• Records supplied
■ ■ ■ ■
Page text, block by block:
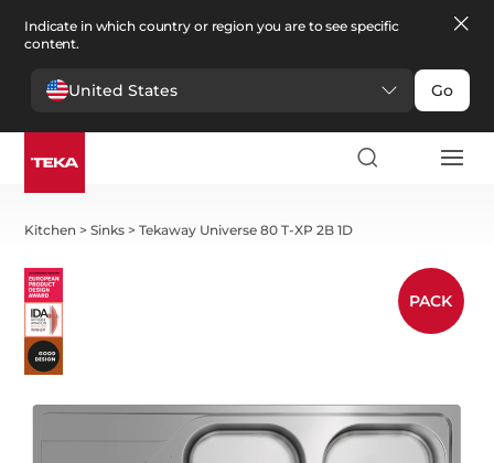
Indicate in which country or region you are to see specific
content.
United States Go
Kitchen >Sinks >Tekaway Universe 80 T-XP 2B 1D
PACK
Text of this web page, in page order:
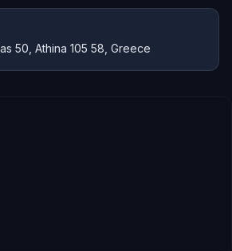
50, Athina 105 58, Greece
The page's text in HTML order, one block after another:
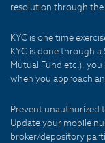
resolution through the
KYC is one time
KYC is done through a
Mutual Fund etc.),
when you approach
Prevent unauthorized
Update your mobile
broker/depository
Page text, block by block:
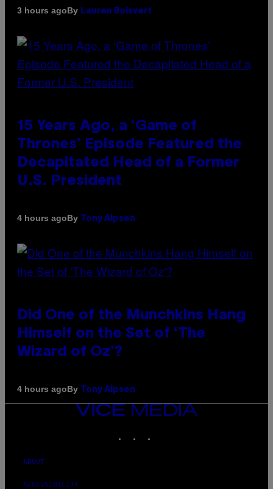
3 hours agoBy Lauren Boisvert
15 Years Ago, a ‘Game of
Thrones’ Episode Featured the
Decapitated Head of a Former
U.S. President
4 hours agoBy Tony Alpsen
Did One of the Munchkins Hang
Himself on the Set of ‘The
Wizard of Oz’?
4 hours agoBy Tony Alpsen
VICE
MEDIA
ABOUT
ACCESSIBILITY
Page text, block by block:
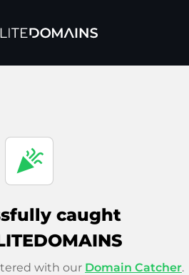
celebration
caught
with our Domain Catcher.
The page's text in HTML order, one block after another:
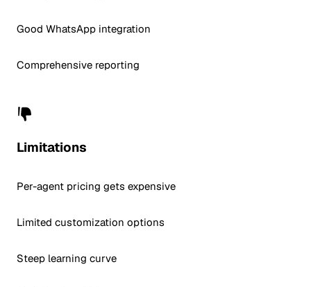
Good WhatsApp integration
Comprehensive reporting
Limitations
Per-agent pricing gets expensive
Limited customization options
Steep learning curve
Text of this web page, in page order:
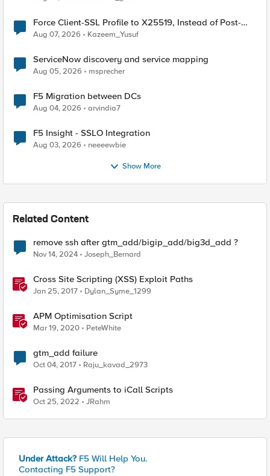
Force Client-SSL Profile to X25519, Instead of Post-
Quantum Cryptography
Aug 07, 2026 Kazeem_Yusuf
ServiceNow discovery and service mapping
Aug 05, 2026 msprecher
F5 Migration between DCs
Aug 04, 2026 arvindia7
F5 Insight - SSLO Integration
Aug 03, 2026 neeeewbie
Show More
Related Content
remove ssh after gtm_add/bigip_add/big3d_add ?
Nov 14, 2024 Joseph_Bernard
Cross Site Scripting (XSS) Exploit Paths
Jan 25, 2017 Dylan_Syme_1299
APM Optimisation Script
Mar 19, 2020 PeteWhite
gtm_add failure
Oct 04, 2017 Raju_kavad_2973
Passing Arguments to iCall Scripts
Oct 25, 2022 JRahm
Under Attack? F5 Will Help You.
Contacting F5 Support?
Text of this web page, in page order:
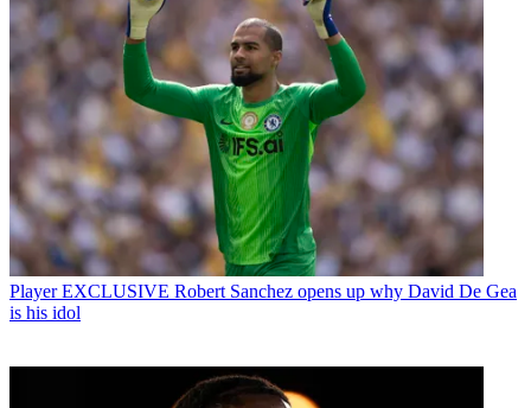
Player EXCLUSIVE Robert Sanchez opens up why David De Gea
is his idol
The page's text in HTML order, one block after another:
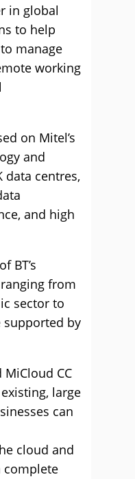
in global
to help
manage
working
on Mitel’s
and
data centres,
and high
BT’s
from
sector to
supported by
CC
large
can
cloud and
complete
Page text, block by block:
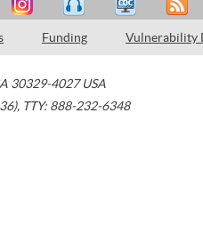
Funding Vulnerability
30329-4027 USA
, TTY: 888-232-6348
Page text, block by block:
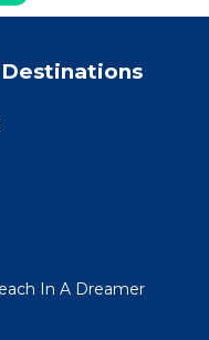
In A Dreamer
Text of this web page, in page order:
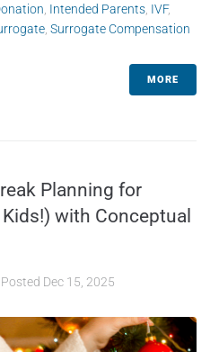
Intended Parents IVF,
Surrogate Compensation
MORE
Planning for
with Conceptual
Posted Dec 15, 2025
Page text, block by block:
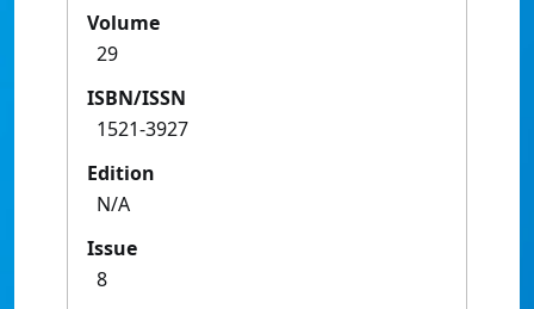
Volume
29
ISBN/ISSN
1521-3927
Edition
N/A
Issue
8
■ ■ ■ ■
• Description of the task
Leaving the pictures out, write out all the material above exactly.

• Answer below
Page text, block by block:
Indicate in which country or region you are to see specific
content.
United States Go
Kitchen >Sinks >Tekaway Universe 80 T-XP 2B 1D
PACK
Text of this web page, in page order:
50, Athina 105 58, Greece
The page's text in HTML order, one block after another:
resolution through the
KYC is one time
KYC is done through a
Mutual Fund etc.),
when you approach
Prevent unauthorized
Update your mobile
broker/depository
Page text, block by block:
3 hours agoBy Lauren Boisvert
15 Years Ago, a ‘Game of
Thrones’ Episode Featured the
Decapitated Head of a Former
U.S. President
4 hours agoBy Tony Alpsen
Did One of the Munchkins Hang
Himself on the Set of ‘The
Wizard of Oz’?
4 hours agoBy Tony Alpsen
VICE
MEDIA
ABOUT
ACCESSIBILITY
Page text, block by block:
celebration
caught
with our Domain Catcher.
The page's text in HTML order, one block after another:
Good WhatsApp integration
Comprehensive reporting
Limitations
Per-agent pricing gets expensive
Limited customization options
Steep learning curve
Text of this web page, in page order:
Force Client-SSL Profile to X25519, Instead of Post-
Quantum Cryptography
Aug 07, 2026 Kazeem_Yusuf
ServiceNow discovery and service mapping
Aug 05, 2026 msprecher
F5 Migration between DCs
Aug 04, 2026 arvindia7
F5 Insight - SSLO Integration
Aug 03, 2026 neeeewbie
Show More
Related Content
remove ssh after gtm_add/bigip_add/big3d_add ?
Nov 14, 2024 Joseph_Bernard
Cross Site Scripting (XSS) Exploit Paths
Jan 25, 2017 Dylan_Syme_1299
APM Optimisation Script
Mar 19, 2020 PeteWhite
gtm_add failure
Oct 04, 2017 Raju_kavad_2973
Passing Arguments to iCall Scripts
Oct 25, 2022 JRahm
Under Attack? F5 Will Help You.
Contacting F5 Support?
Text of this web page, in page order:
Player EXCLUSIVE Robert Sanchez opens up why David De Gea
is his idol
The page's text in HTML order, one block after another:
in global
to help
manage
working
on Mitel’s
and
data centres,
and high
BT’s
from
sector to
supported by
CC
large
can
cloud and
complete
Page text, block by block:
Funding Vulnerability
30329-4027 USA
, TTY: 888-232-6348
Page text, block by block:
In A Dreamer
Text of this web page, in page order:
Intended Parents IVF,
Surrogate Compensation
MORE
Planning for
with Conceptual
Posted Dec 15, 2025
Page text, block by block:
Volume
29
ISBN/ISSN
1521-3927
Edition
N/A
Issue
8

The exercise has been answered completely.